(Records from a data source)
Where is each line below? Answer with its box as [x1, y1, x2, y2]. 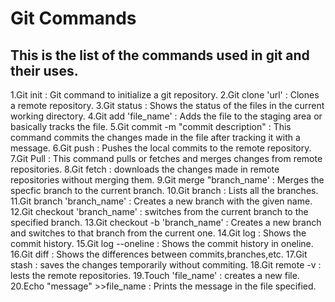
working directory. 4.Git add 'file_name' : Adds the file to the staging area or [10, 110, 323, 122]
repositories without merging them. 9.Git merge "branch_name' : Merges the [10, 174, 325, 186]
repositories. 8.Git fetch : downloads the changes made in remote [10, 163, 280, 175]
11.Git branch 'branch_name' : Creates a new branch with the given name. [10, 195, 313, 207]
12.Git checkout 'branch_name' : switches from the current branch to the [10, 206, 309, 217]
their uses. [10, 62, 79, 79]
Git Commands [10, 7, 137, 30]
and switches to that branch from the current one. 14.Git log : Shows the [10, 227, 307, 239]
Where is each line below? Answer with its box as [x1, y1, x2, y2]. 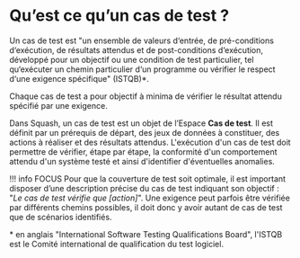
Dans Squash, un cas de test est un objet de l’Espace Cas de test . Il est [9, 118, 274, 129]
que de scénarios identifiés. [9, 211, 112, 222]
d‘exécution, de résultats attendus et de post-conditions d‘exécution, [9, 44, 263, 55]
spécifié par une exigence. [9, 100, 108, 111]
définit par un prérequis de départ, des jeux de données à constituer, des [9, 127, 280, 138]
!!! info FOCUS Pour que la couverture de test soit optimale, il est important [9, 173, 286, 184]
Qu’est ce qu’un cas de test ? [9, 5, 230, 26]
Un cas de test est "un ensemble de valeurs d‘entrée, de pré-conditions [9, 35, 274, 46]
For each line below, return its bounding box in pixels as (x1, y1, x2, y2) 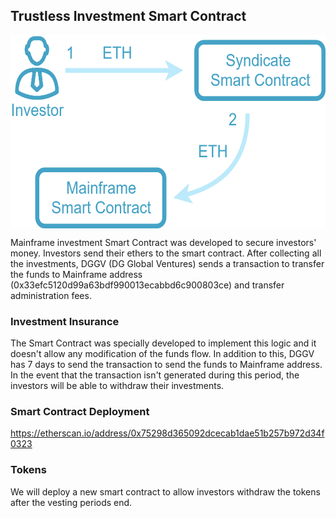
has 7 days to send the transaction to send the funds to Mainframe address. (10, 359, 323, 371)
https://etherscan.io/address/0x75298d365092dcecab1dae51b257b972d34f (10, 427, 325, 439)
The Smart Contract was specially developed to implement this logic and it (10, 337, 317, 349)
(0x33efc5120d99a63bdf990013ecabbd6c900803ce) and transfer (10, 279, 285, 291)
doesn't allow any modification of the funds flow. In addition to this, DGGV (10, 348, 315, 360)
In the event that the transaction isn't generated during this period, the (10, 369, 300, 381)
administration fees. (10, 289, 92, 301)
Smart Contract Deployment (10, 405, 150, 419)
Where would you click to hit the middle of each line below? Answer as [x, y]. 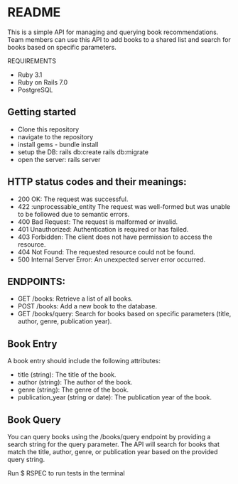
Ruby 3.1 [30, 75]
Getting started [42, 112]
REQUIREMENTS [32, 60]
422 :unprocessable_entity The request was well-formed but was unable [124, 206]
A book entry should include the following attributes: [84, 361]
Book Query [34, 420]
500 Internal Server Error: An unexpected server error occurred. [112, 259]
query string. [26, 459]
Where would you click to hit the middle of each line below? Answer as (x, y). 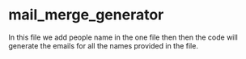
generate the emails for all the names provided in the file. (103, 45)
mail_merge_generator (86, 15)
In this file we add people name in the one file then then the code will (123, 37)
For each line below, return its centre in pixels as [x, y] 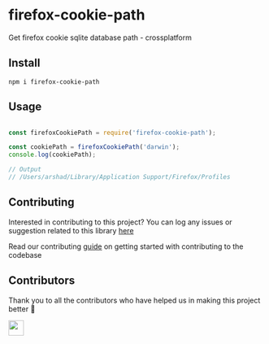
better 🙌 [22, 309]
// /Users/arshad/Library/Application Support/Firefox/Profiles [119, 177]
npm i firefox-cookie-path [54, 82]
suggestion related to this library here [71, 230]
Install [24, 63]
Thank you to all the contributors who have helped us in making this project [134, 300]
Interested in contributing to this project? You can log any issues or [121, 222]
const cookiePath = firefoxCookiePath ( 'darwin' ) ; [94, 147]
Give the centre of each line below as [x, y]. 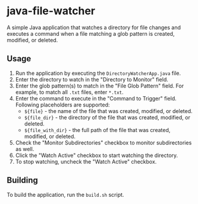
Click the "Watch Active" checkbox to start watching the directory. [97, 155]
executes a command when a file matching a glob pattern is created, [91, 33]
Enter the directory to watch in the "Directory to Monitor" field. [92, 79]
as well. [25, 149]
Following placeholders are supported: [62, 105]
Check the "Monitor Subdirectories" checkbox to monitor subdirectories [103, 142]
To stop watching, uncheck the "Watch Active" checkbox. [86, 161]
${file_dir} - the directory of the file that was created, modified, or [107, 117]
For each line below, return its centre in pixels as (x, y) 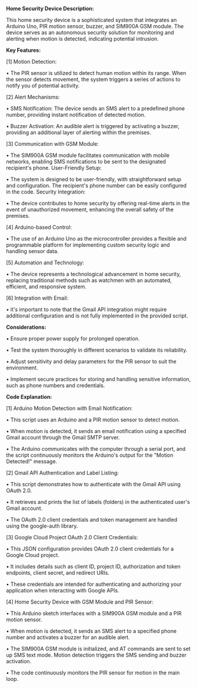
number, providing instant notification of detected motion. (76, 115)
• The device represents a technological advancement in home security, (94, 274)
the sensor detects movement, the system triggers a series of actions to (93, 79)
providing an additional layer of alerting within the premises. (79, 132)
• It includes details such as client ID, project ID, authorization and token (93, 566)
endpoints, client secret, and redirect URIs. (58, 573)
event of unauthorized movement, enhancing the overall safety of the (90, 209)
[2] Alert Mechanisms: (33, 97)
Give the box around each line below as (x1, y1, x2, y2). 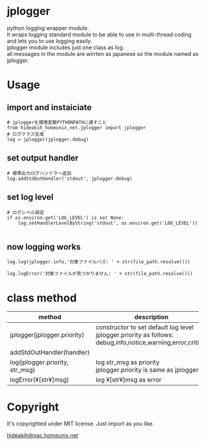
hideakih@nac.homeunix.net (7, 432, 78, 439)
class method (7, 291, 77, 305)
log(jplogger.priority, (10, 358, 69, 367)
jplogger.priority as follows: (96, 331, 174, 339)
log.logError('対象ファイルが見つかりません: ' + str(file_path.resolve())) (7, 271, 193, 277)
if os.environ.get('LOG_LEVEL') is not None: (7, 215, 124, 221)
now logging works (7, 241, 81, 252)
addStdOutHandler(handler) (10, 348, 90, 357)
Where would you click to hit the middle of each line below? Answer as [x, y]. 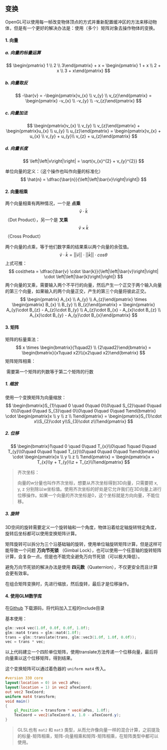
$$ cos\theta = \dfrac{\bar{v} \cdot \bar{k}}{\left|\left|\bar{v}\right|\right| [83, 271]
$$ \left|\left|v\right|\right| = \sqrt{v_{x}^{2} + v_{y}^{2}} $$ [83, 161]
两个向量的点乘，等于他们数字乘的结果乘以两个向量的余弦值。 [68, 247]
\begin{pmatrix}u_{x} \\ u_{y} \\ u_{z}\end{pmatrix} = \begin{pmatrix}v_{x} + [83, 131]
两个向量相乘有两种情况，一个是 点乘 [43, 203]
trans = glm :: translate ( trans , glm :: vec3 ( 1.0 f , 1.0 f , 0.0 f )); [71, 637]
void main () [17, 701]
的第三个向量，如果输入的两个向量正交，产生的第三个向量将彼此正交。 [77, 291]
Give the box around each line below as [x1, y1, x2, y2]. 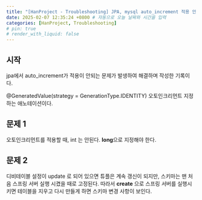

> _What the task requires_
Take the entries above and restate them word for word, minus their images.

> _Response area_
Where is each line below? Answer with its box as [x1, y1, x2, y2]. 
working directory. 4.Git add 'file_name' : Adds the file to the staging area or [10, 110, 323, 122]
repositories without merging them. 9.Git merge "branch_name' : Merges the [10, 174, 325, 186]
repositories. 8.Git fetch : downloads the changes made in remote [10, 163, 280, 175]
11.Git branch 'branch_name' : Creates a new branch with the given name. [10, 195, 313, 207]
12.Git checkout 'branch_name' : switches from the current branch to the [10, 206, 309, 217]
their uses. [10, 62, 79, 79]
Git Commands [10, 7, 137, 30]
and switches to that branch from the current one. 14.Git log : Shows the [10, 227, 307, 239]
Where is each line below? Answer with its box as [x1, y1, x2, y2]. 
Dans Squash, un cas de test est un objet de l’Espace Cas de test . Il est [9, 118, 274, 129]
que de scénarios identifiés. [9, 211, 112, 222]
d‘exécution, de résultats attendus et de post-conditions d‘exécution, [9, 44, 263, 55]
spécifié par une exigence. [9, 100, 108, 111]
définit par un prérequis de départ, des jeux de données à constituer, des [9, 127, 280, 138]
!!! info FOCUS Pour que la couverture de test soit optimale, il est important [9, 173, 286, 184]
Qu’est ce qu’un cas de test ? [9, 5, 230, 26]
Un cas de test est "un ensemble de valeurs d‘entrée, de pré-conditions [9, 35, 274, 46]
For each line below, return its bounding box in pixels as (x1, y1, x2, y2) 
has 7 days to send the transaction to send the funds to Mainframe address. (10, 359, 323, 371)
https://etherscan.io/address/0x75298d365092dcecab1dae51b257b972d34f (10, 427, 325, 439)
The Smart Contract was specially developed to implement this logic and it (10, 337, 317, 349)
(0x33efc5120d99a63bdf990013ecabbd6c900803ce) and transfer (10, 279, 285, 291)
doesn't allow any modification of the funds flow. In addition to this, DGGV (10, 348, 315, 360)
In the event that the transaction isn't generated during this period, the (10, 369, 300, 381)
administration fees. (10, 289, 92, 301)
Smart Contract Deployment (10, 405, 150, 419)
Where would you click to hit the middle of each line below? Answer as [x, y]. 
Ruby 3.1 [30, 75]
Getting started [42, 112]
REQUIREMENTS [32, 60]
422 :unprocessable_entity The request was well-formed but was unable [124, 206]
A book entry should include the following attributes: [84, 361]
Book Query [34, 420]
500 Internal Server Error: An unexpected server error occurred. [112, 259]
query string. [26, 459]
Where would you click to hit the middle of each line below? Answer as (x, y). 
generate the emails for all the names provided in the file. (103, 45)
mail_merge_generator (86, 15)
In this file we add people name in the one file then then the code will (123, 37)
For each line below, return its centre in pixels as [x, y] 
better 🙌 [22, 309]
// /Users/arshad/Library/Application Support/Firefox/Profiles [119, 177]
npm i firefox-cookie-path [54, 82]
suggestion related to this library here [71, 230]
Install [24, 63]
Thank you to all the contributors who have helped us in making this project [134, 300]
Interested in contributing to this project? You can log any issues or [121, 222]
const cookiePath = firefoxCookiePath ( 'darwin' ) ; [94, 147]
Give the centre of each line below as [x, y]. 
Click the "Watch Active" checkbox to start watching the directory. [97, 155]
executes a command when a file matching a glob pattern is created, [91, 33]
Enter the directory to watch in the "Directory to Monitor" field. [92, 79]
as well. [25, 149]
Following placeholders are supported: [62, 105]
Check the "Monitor Subdirectories" checkbox to monitor subdirectories [103, 142]
To stop watching, uncheck the "Watch Active" checkbox. [86, 161]
${file_dir} - the directory of the file that was created, modified, or [107, 117]
For each line below, return its centre in pixels as (x, y) 
number, providing instant notification of detected motion. (76, 115)
• The device represents a technological advancement in home security, (94, 274)
the sensor detects movement, the system triggers a series of actions to (93, 79)
providing an additional layer of alerting within the premises. (79, 132)
• It includes details such as client ID, project ID, authorization and token (93, 566)
endpoints, client secret, and redirect URIs. (58, 573)
event of unauthorized movement, enhancing the overall safety of the (90, 209)
[2] Alert Mechanisms: (33, 97)
Give the box around each line below as (x1, y1, x2, y2). 
hideakih@nac.homeunix.net (7, 432, 78, 439)
class method (7, 291, 77, 305)
log(jplogger.priority, (10, 358, 69, 367)
jplogger.priority as follows: (96, 331, 174, 339)
log.logError('対象ファイルが見つかりません: ' + str(file_path.resolve())) (7, 271, 193, 277)
if os.environ.get('LOG_LEVEL') is not None: (7, 215, 124, 221)
now logging works (7, 241, 81, 252)
addStdOutHandler(handler) (10, 348, 90, 357)
Where would you click to hit the middle of each line below? Answer as [x, y]. 
$$ cos\theta = \dfrac{\bar{v} \cdot \bar{k}}{\left|\left|\bar{v}\right|\right| [83, 271]
$$ \left|\left|v\right|\right| = \sqrt{v_{x}^{2} + v_{y}^{2}} $$ [83, 161]
两个向量的点乘，等于他们数字乘的结果乘以两个向量的余弦值。 [68, 247]
\begin{pmatrix}u_{x} \\ u_{y} \\ u_{z}\end{pmatrix} = \begin{pmatrix}v_{x} + [83, 131]
两个向量相乘有两种情况，一个是 点乘 [43, 203]
trans = glm :: translate ( trans , glm :: vec3 ( 1.0 f , 1.0 f , 0.0 f )); [71, 637]
void main () [17, 701]
的第三个向量，如果输入的两个向量正交，产生的第三个向量将彼此正交。 [77, 291]
Give the box around each line below as [x1, y1, x2, y2]. 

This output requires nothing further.